## ASSIGNMENT
Exact copy, pictures excluded: reproduce every record below.
________________________
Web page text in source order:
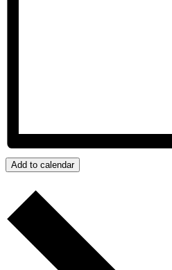
Add to calendar
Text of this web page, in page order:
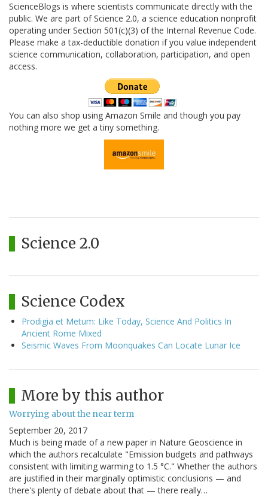
ScienceBlogs is where scientists communicate directly with the
public. We are part of Science 2.0, a science education nonprofit
operating under Section 501(c)(3) of the Internal Revenue Code.
Please make a tax-deductible donation if you value independent
science communication, collaboration, participation, and open
access.
You can also shop using Amazon Smile and though you pay
nothing more we get a tiny something.
Science 2.0
Science Codex
Prodigia et Metum: Like Today, Science And Politics In
Ancient Rome Mixed
Seismic Waves From Moonquakes Can Locate Lunar Ice
More by this author
Worrying about the near term
September 20, 2017
Much is being made of a new paper in Nature Geoscience in
which the authors recalculate "Emission budgets and pathways
consistent with limiting warming to 1.5 °C." Whether the authors
are justified in their marginally optimistic conclusions — and
there's plenty of debate about that — there really…
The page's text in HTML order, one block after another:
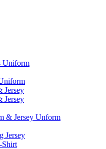
Uniform
Jersey
Jersey
& Jersey Unform
Jersey
Shirt
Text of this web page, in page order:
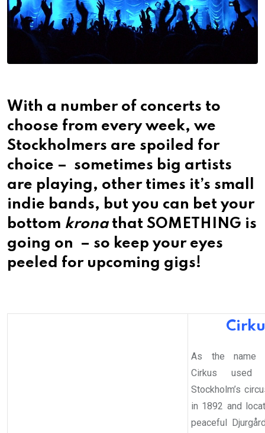
With a number of concerts to
choose from every week, we
Stockholmers are spoiled for
choice – sometimes big artists
are playing, other times it’s small
indie bands, but you can bet your
bottom kronathat SOMETHING is
going on – so keep your eyes
peeled for upcoming gigs!
As the name
Cirkus
Stockholm’s
in 1892 and
peaceful
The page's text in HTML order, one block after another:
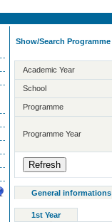
Show/Search Programme
Academic Year
School
Programme
Programme Year
General informations
1st Year
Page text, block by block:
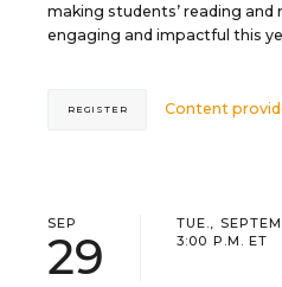
making students’ reading
engaging and impactful this
Content
REGISTER
SEP
29
TUE.,
3:00 P.M. ET
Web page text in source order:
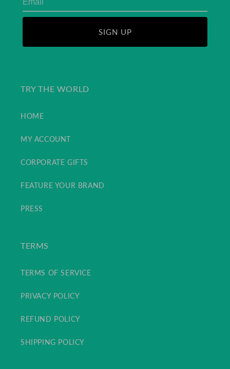
SIGN UP
TRY THE WORLD
HOME
MY ACCOUNT
CORPORATE GIFTS
FEATURE YOUR BRAND
PRESS
TERMS
TERMS OF SERVICE
PRIVACY POLICY
REFUND POLICY
SHIPPING POLICY
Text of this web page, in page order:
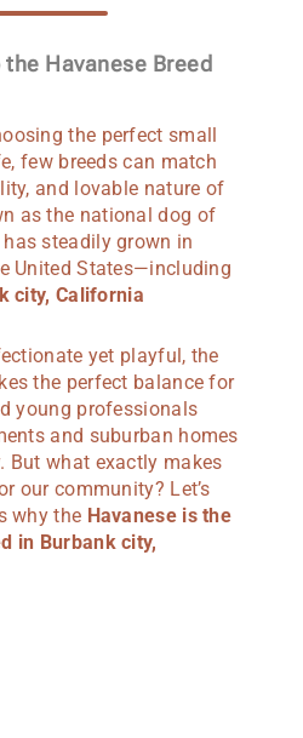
________________________
## REPLY
Web page text in source order:
Add to calendar
Text of this web page, in page order:
ScienceBlogs is where scientists communicate directly with the
public. We are part of Science 2.0, a science education nonprofit
operating under Section 501(c)(3) of the Internal Revenue Code.
Please make a tax-deductible donation if you value independent
science communication, collaboration, participation, and open
access.
You can also shop using Amazon Smile and though you pay
nothing more we get a tiny something.
Science 2.0
Science Codex
Prodigia et Metum: Like Today, Science And Politics In
Ancient Rome Mixed
Seismic Waves From Moonquakes Can Locate Lunar Ice
More by this author
Worrying about the near term
September 20, 2017
Much is being made of a new paper in Nature Geoscience in
which the authors recalculate "Emission budgets and pathways
consistent with limiting warming to 1.5 °C." Whether the authors
are justified in their marginally optimistic conclusions — and
there's plenty of debate about that — there really…
The page's text in HTML order, one block after another:
Uniform
Jersey
Jersey
& Jersey Unform
Jersey
Shirt
Text of this web page, in page order:
With a number of concerts to
choose from every week, we
Stockholmers are spoiled for
choice – sometimes big artists
are playing, other times it’s small
indie bands, but you can bet your
bottom kronathat SOMETHING is
going on – so keep your eyes
peeled for upcoming gigs!
As the name
Cirkus
Stockholm’s
in 1892 and
peaceful
The page's text in HTML order, one block after another:
Show/Search Programme
Academic Year
School
Programme
Programme Year
General informations
1st Year
Page text, block by block:
making students’ reading
engaging and impactful this
Content
REGISTER
SEP
29
TUE.,
3:00 P.M. ET
Web page text in source order:
SIGN UP
TRY THE WORLD
HOME
MY ACCOUNT
CORPORATE GIFTS
FEATURE YOUR BRAND
PRESS
TERMS
TERMS OF SERVICE
PRIVACY POLICY
REFUND POLICY
SHIPPING POLICY
Text of this web page, in page order:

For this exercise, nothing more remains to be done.